The "Belt of Venus" is clearly visible in this view looking east over the Atlantic Ocean.

Below: Daughter Tara poses on the beach; bronze statue of Aphrodite (Venus) depicts her

preparing to put on her cestus (breast band).


When you live on the west coast of the United States, as I did for nearly 20 years when my family lived in the Los Angeles area, you get to routinely bask in the beauty of the sun setting on the Pacific Ocean horizon. We moved to the east coast in 2003, and we often take day trips to places like Virginia Beach and the Outer Banks of North Carolina, where the Atlantic Ocean also offers its own photo-worthy vistas.
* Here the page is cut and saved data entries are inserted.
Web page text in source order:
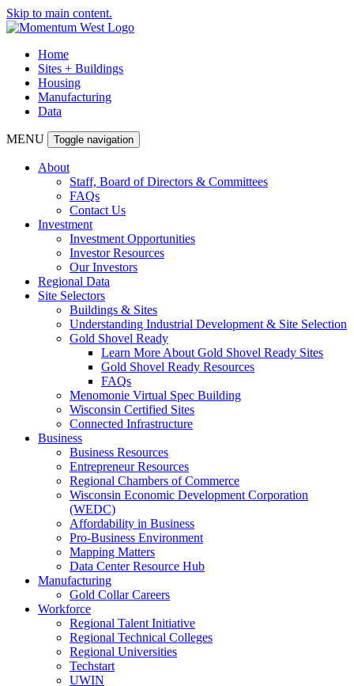
Skip to main content.
Home
Sites + Buildings
Housing
Manufacturing
Data
MENU Toggle navigation
About
Staff, Board of Directors & Committees
FAQs
Contact Us
Investment
Investment Opportunities
Investor Resources
Our Investors
Regional Data
Site Selectors
Buildings & Sites
Understanding Industrial Development & Site Selection
Gold Shovel Ready
Learn More About Gold Shovel Ready Sites
Gold Shovel Ready Resources
FAQs
Menomonie Virtual Spec Building
Wisconsin Certified Sites
Connected Infrastructure
Business
Business Resources
Entrepreneur Resources
Regional Chambers of Commerce
Wisconsin Economic Development Corporation
(WEDC)
Affordability in Business
Pro-Business Environment
Mapping Matters
Data Center Resource Hub
Manufacturing
Gold Collar Careers
Workforce
Regional Talent Initiative
Regional Technical Colleges
Regional Universities
Techstart
UWIN
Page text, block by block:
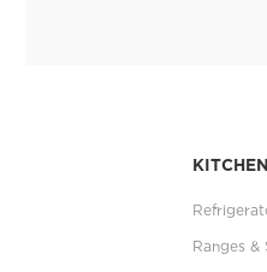
KITCHEN
Ranges &
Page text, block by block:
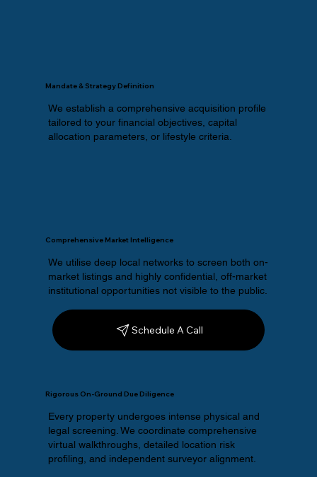
Mandate & Strategy Definition
We establish a comprehensive acquisition profile
tailored to your financial objectives, capital
allocation parameters, or lifestyle criteria.
Comprehensive Market Intelligence
We utilise deep local networks to screen both on-
market listings and highly confidential, off-market
institutional opportunities not visible to the public.
Rigorous On-Ground Due Diligence
Every property undergoes intense physical and
legal screening. We coordinate comprehensive
virtual walkthroughs, detailed location risk
profiling, and independent surveyor alignment.
Schedule A Call
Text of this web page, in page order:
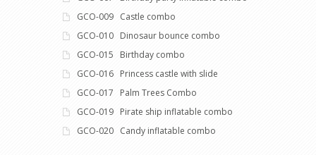
GCO-009 Castle combo
GCO-010 Dinosaur bounce combo
GCO-015 Birthday combo
GCO-016 Princess castle with slide
GCO-017 Palm Trees Combo
GCO-019 Pirate ship inflatable combo
GCO-020 Candy inflatable combo

On this day in late December, 2016, we were enjoying the unspoiled strand of beach in the village of Kitty Hawk, N.C., at dusk. The ensuing sunset inspired my daughter to ask that some photos be taken. I have always thought that these were particularly lovely images capturing the essence of the Outer Banks, complete with the sunset on the ocean horizon.


It wasn't until I looked at these photos again six years later that I finally noticed: Wait a minute ... sunset on the Atlantic Ocean horizon? Sunset on the EASTERN horizon? What's going on here?
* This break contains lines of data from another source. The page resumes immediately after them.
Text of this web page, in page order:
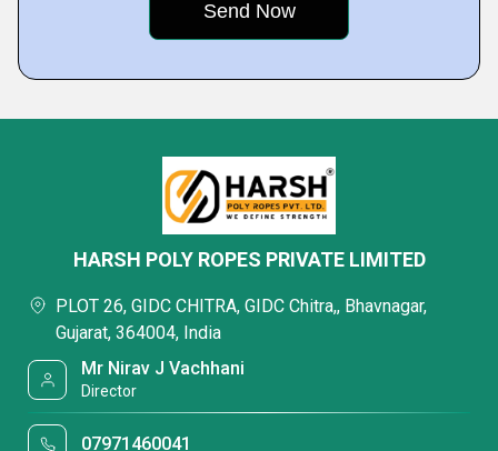
HARSH POLY ROPES PRIVATE LIMITED
PLOT 26, GIDC CHITRA, GIDC Chitra,, Bhavnagar,
Gujarat, 364004, India
Mr Nirav J Vachhani
Director
07971460041
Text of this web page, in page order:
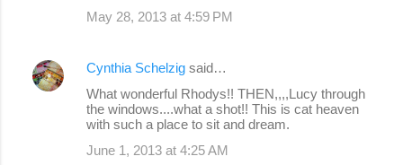
May 28, 2013 at 4:59 PM
Cynthia Schelzig said…
What wonderful Rhodys!! THEN,,,,Lucy through
the windows....what a shot!! This is cat heaven
with such a place to sit and dream.
June 1, 2013 at 4:25 AM
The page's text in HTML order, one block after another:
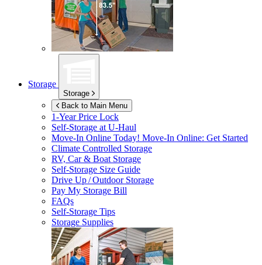
Storage
Storage
Back to Main Menu
1-Year Price Lock
Self-Storage atU-Haul
Move-In Online Today! Move-In Online: Get Started
Climate Controlled Storage
RV, Car & Boat Storage
Self-Storage Size Guide
Drive Up / Outdoor Storage
Pay My Storage Bill
FAQs
Self-Storage Tips
Storage Supplies
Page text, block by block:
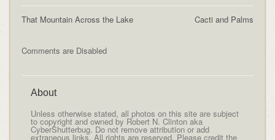
Cacti and Palms
That Mountain Across the Lake
Comments are Disabled
About
Unless otherwise stated, all photos on this site are subject
to copyright and owned by Robert N. Clinton aka
CyberShutterbug. Do not remove attribution or add
extraneous links. All rights are reserved. Please credit the
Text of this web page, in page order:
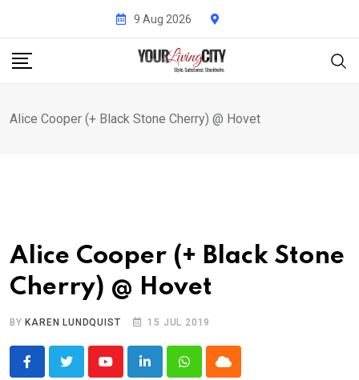
content
9 Aug 2026
Alice Cooper (+ Black Stone Cherry) @ Hovet
Alice Cooper (+ Black Stone
Cherry) @ Hovet
BY KAREN LUNDQUIST 15 JUL 2019
YoutubeLinkedInWhatsappCloud

A little online research indicates that it is not an unusual phenomenon, but that it doesn't occur to most people that they are seeing a sunset happening on the "wrong" horizon. The astronomy community calls it "The Belt of Venus," named for the cestus, a girdle or breast-band, of the ancient Greek goddess Aphrodite, customarily equated with the Roman goddess Venus. Here is how the phenomenon occurs, according to the website AstronomyTrek.com:


When you look in a direction opposite to where the sun is setting, all the light from the sun is progressively being tilted more and more with respect to your observed horizon. However, some of the sun’s light still passes through the haze in the atmosphere, and it is this band of light that appears red to our vision (due to the scattering of red light) and which forms a band of rosy-hued light between Earth’s partial shadow, and the upper atmosphere. However, the band of red light is only visible because an observer’s line of sight is approximately parallel to the upper edge of Earth’s shadow.


As the Sun sinks lower behind the horizon (behind you), its light is tilted evermore upwards through the atmospheric haze, which has the practical effect that the Belt of Venus seems to lift up off the horizon, and take on a more curved appearance the higher it climbs. By the time the sun reaches a position of about 18 degrees below the horizon, though, its light is tilted so far that the band of red light is moved beyond the point where it is visible (i.e., it is moved out of the observer’s line of sight). Eventually, after about 15 minutes or so, the red light is extinguished when Earth’s shadow overtakes it as the Sun sinks even lower below the western horizon.


So there they are: The scientific and mythological explanations. To me, facts that explain beautiful phenomena are "nice to haves," akin to understanding how a bubble is formed, where the moon came from, and what causes rainbows. But the most important thing, ultimately, is to be grateful they exist and that they have given so much pleasure to us humans who have been inspired by them since our senses first allowed us to be.